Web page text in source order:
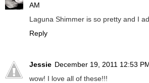
AM
Laguna Shimmer is so pretty and I
Reply
Jessie December 19, 2011 12:53
wow! I love all of these!!!
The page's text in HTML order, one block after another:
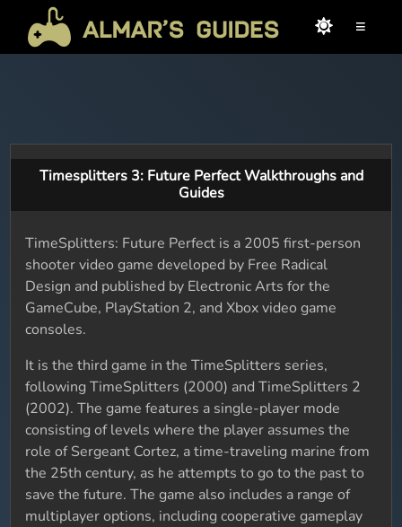
≡
Timesplitters 3: Future Perfect Walkthroughs and
Guides
TimeSplitters: Future Perfect is a 2005 first-person
shooter video game developed by Free Radical
Design and published by Electronic Arts for the
GameCube, PlayStation 2, and Xbox video game
consoles.
It is the third game in the TimeSplitters series,
following TimeSplitters (2000) and TimeSplitters 2
(2002). The game features a single-player mode
consisting of levels where the player assumes the
role of Sergeant Cortez, a time-traveling marine from
the 25th century, as he attempts to go to the past to
save the future. The game also includes a range of
multiplayer options, including cooperative gameplay
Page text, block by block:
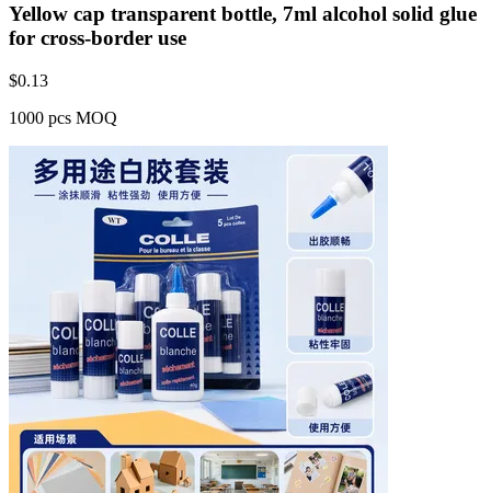
Yellow cap transparent bottle, 7ml alcohol solid glue
for cross-border use
$0.13
1000 pcs MOQ
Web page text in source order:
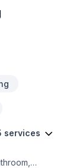
services
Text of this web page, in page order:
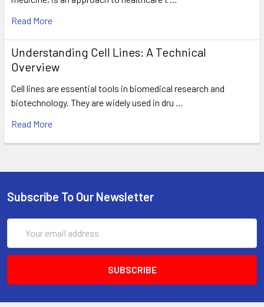
Read More
Understanding Cell Lines: A Technical
Overview
Cell lines are essential tools in biomedical research and
biotechnology. They are widely used in dru …
Read More
Subscribe To Our Newsletter
Address
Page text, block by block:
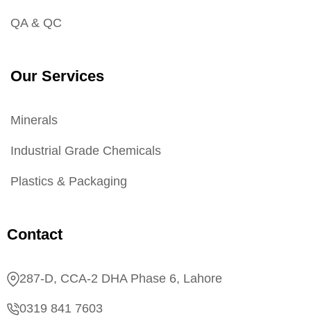
QA & QC
Our Services
Minerals
Industrial Grade Chemicals
Plastics & Packaging
Contact
287-D, CCA-2 DHA Phase 6, Lahore
0319 841 7603
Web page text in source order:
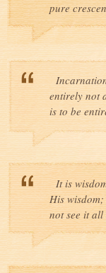
pure
entirely not
is to be
It is
His
not see it all
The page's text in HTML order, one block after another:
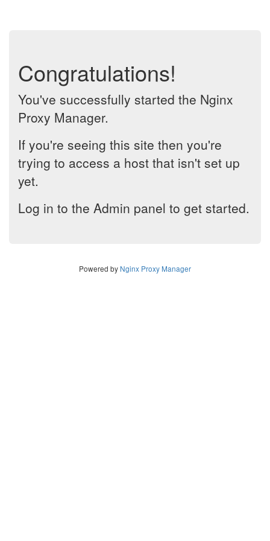
Congratulations!
You've successfully started the Nginx
Proxy Manager.
If you're seeing this site then you're
trying to access a host that isn't set up
yet.
Log in to the Admin panel to get started.
Powered by Nginx Proxy Manager
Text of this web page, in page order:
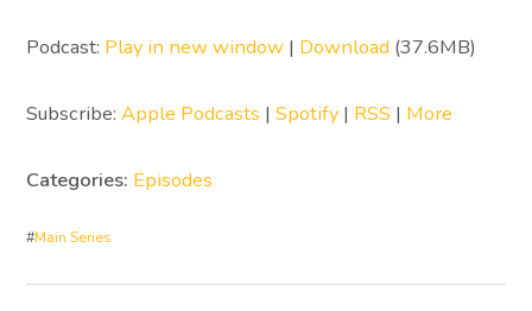
Podcast: Play in new window | Download (37.6MB)
Subscribe:Apple Podcasts |Spotify | RSS | More
Categories: Episodes
#Main Series
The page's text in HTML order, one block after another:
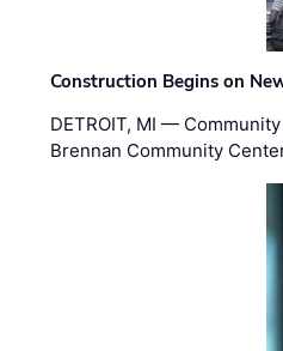
Construction Begins on
DETROIT, MI —
Brennan Community
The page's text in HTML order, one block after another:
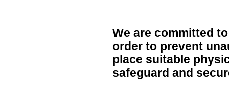
We are committed
order to prevent
place suitable
safeguard and
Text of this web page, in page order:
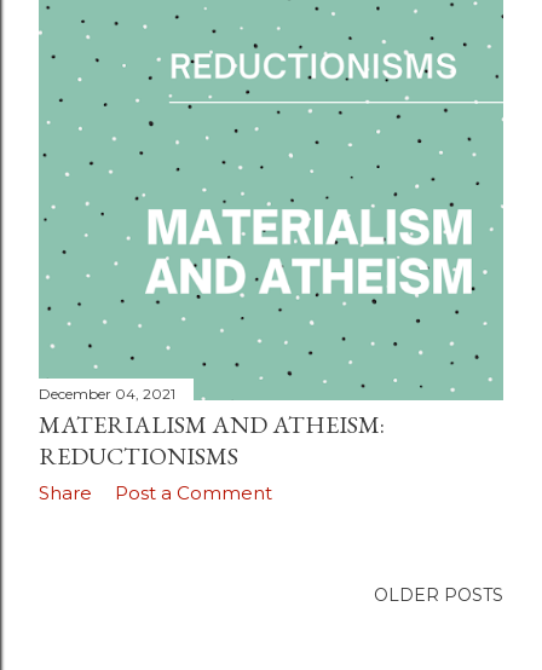
t
December 04, 2021
MATERIALISM AND ATHEISM:
REDUCTIONISMS
Share Post a Comment
OLDER POSTS
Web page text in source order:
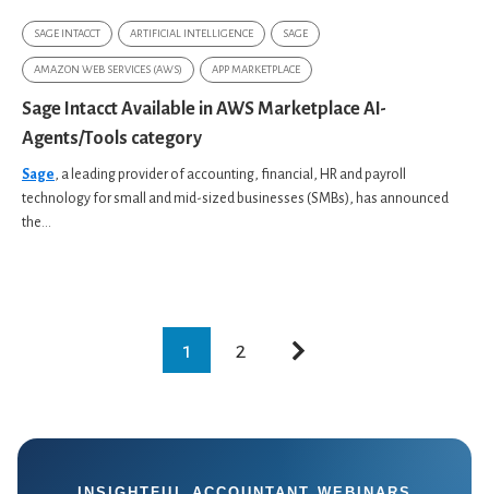
SAGE INTACCT ARTIFICIAL INTELLIGENCE SAGE
AMAZON WEB SERVICES (AWS) APP MARKETPLACE
Sage Intacct Available in AWS Marketplace AI-
Agents/Tools category
Sage , a leading provider of accounting, financial, HR and payroll
technology for small and mid-sized businesses (SMBs), has announced
the...
1 2
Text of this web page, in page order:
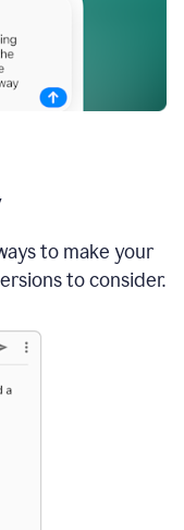
to make your
to consider.
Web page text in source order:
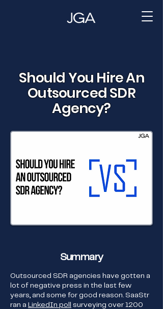
Should You Hire An
Outsourced SDR
Agency?
Summary
Outsourced SDR agencies have gotten a
lot of negative press in the last few
years, and some for good reason. SaaStr
ran a LinkedIn poll
surveying over 1200
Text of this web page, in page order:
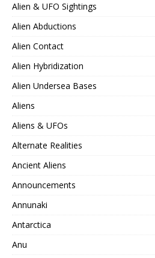
Alien & UFO Sightings
Alien Abductions
Alien Contact
Alien Hybridization
Alien Undersea Bases
Aliens
Aliens & UFOs
Alternate Realities
Ancient Aliens
Announcements
Annunaki
Antarctica
Anu
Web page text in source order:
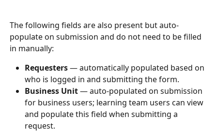
The following fields are also present but auto-
populate on submission and do not need to be filled
in manually:
Requesters — automatically populated based on
who is logged in and submitting the form.
Business Unit — auto-populated on submission
for business users; learning team users can view
and populate this field when submitting a
request.
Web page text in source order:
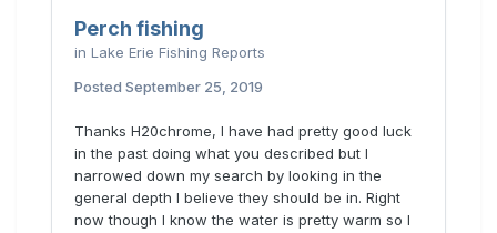
Sent from my motorola edge 5G UW (2021)
usingLake Erie United Mobile App
Perch fishing
in Lake Erie Fishing Reports
Posted September 25, 2019
Thanks H20chrome, I have had pretty good luck
in the past doing what you described but I
narrowed down my search by looking in the
general depth I believe they should be in. Right
now though I know the water is pretty warm so I
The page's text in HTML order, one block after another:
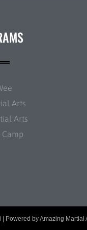
Arts
Arts
Camp
| Powered byAmazing Martial
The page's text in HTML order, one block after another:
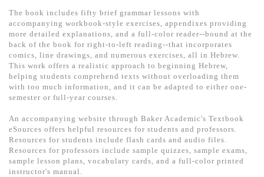
電子書
基道 Top 50
The book includes fifty brief grammar lessons with
accompanying workbook-style exercises, appendixes providing
more detailed explanations, and a full-color reader--bound at the
back of the book for right-to-left reading--that incorporates
comics, line drawings, and numerous exercises, all in Hebrew.
This work offers a realistic approach to beginning Hebrew,
helping students comprehend texts without overloading them
with too much information, and it can be adapted to either one-
semester or full-year courses.
An accompanying website through Baker Academic's Textbook
eSources offers helpful resources for students and professors.
Resources for students include flash cards and audio files.
Resources for professors include sample quizzes, sample exams,
sample lesson plans, vocabulary cards, and a full-color printed
instructor's manual.
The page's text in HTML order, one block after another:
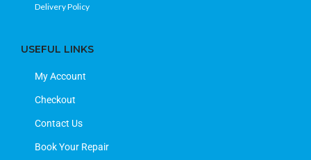
Delivery Policy
USEFUL LINKS
My Account
Checkout
Contact Us
Book Your Repair
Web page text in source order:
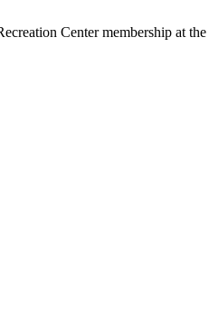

● **Assignment**: Please copy the data above exactly; the pictures do not belong in the copy.

● **Result for this exercise**:
Web page text in source order:
AM
Laguna Shimmer is so pretty and I
Reply
Jessie December 19, 2011 12:53
wow! I love all of these!!!
The page's text in HTML order, one block after another:
≡
Timesplitters 3: Future Perfect Walkthroughs and
Guides
TimeSplitters: Future Perfect is a 2005 first-person
shooter video game developed by Free Radical
Design and published by Electronic Arts for the
GameCube, PlayStation 2, and Xbox video game
consoles.
It is the third game in the TimeSplitters series,
following TimeSplitters (2000) and TimeSplitters 2
(2002). The game features a single-player mode
consisting of levels where the player assumes the
role of Sergeant Cortez, a time-traveling marine from
the 25th century, as he attempts to go to the past to
save the future. The game also includes a range of
multiplayer options, including cooperative gameplay
Page text, block by block:
Yellow cap transparent bottle, 7ml alcohol solid glue
for cross-border use
$0.13
1000 pcs MOQ
Web page text in source order:
services
Text of this web page, in page order:
Read More
Understanding Cell Lines: A Technical
Overview
Cell lines are essential tools in biomedical research and
biotechnology. They are widely used in dru …
Read More
Subscribe To Our Newsletter
Address
Page text, block by block:
QA & QC
Our Services
Minerals
Industrial Grade Chemicals
Plastics & Packaging
Contact
287-D, CCA-2 DHA Phase 6, Lahore
0319 841 7603
Web page text in source order:
pure
entirely not
is to be
It is
His
not see it all
The page's text in HTML order, one block after another:
Congratulations!
You've successfully started the Nginx
Proxy Manager.
If you're seeing this site then you're
trying to access a host that isn't set up
yet.
Log in to the Admin panel to get started.
Powered by Nginx Proxy Manager
Text of this web page, in page order:
Podcast: Play in new window | Download (37.6MB)
Subscribe:Apple Podcasts |Spotify | RSS | More
Categories: Episodes
#Main Series
The page's text in HTML order, one block after another:
Construction Begins on
DETROIT, MI —
Brennan Community
The page's text in HTML order, one block after another:
We are committed
order to prevent
place suitable
safeguard and
Text of this web page, in page order:
t
December 04, 2021
MATERIALISM AND ATHEISM:
REDUCTIONISMS
Share Post a Comment
OLDER POSTS
Web page text in source order:
SAGE INTACCT ARTIFICIAL INTELLIGENCE SAGE
AMAZON WEB SERVICES (AWS) APP MARKETPLACE
Sage Intacct Available in AWS Marketplace AI-
Agents/Tools category
Sage , a leading provider of accounting, financial, HR and payroll
technology for small and mid-sized businesses (SMBs), has announced
the...
1 2
Text of this web page, in page order:
to make your
to consider.
Web page text in source order:
Should You Hire An
Outsourced SDR
Agency?
Summary
Outsourced SDR agencies have gotten a
lot of negative press in the last few
years, and some for good reason. SaaStr
ran a LinkedIn poll
surveying over 1200
Text of this web page, in page order:
Alien & UFO Sightings
Alien Abductions
Alien Contact
Alien Hybridization
Alien Undersea Bases
Aliens
Aliens & UFOs
Alternate Realities
Ancient Aliens
Announcements
Annunaki
Antarctica
Anu
Web page text in source order:
The following fields are also present but auto-
populate on submission and do not need to be filled
in manually:
Requesters — automatically populated based on
who is logged in and submitting the form.
Business Unit — auto-populated on submission
for business users; learning team users can view
and populate this field when submitting a
request.
Web page text in source order:
Sent from my motorola edge 5G UW (2021)
usingLake Erie United Mobile App
Perch fishing
in Lake Erie Fishing Reports
Posted September 25, 2019
Thanks H20chrome, I have had pretty good luck
in the past doing what you described but I
narrowed down my search by looking in the
general depth I believe they should be in. Right
now though I know the water is pretty warm so I
The page's text in HTML order, one block after another:
Arts
Arts
Camp
| Powered byAmazing Martial
The page's text in HTML order, one block after another:
電子書
基道 Top 50
The book includes fifty brief grammar lessons with
accompanying workbook-style exercises, appendixes providing
more detailed explanations, and a full-color reader--bound at the
back of the book for right-to-left reading--that incorporates
comics, line drawings, and numerous exercises, all in Hebrew.
This work offers a realistic approach to beginning Hebrew,
helping students comprehend texts without overloading them
with too much information, and it can be adapted to either one-
semester or full-year courses.
An accompanying website through Baker Academic's Textbook
eSources offers helpful resources for students and professors.
Resources for students include flash cards and audio files.
Resources for professors include sample quizzes, sample exams,
sample lesson plans, vocabulary cards, and a full-color printed
instructor's manual.
The page's text in HTML order, one block after another:
Delivery Policy
USEFUL LINKS
My Account
Checkout
Contact Us
Book Your Repair
Web page text in source order:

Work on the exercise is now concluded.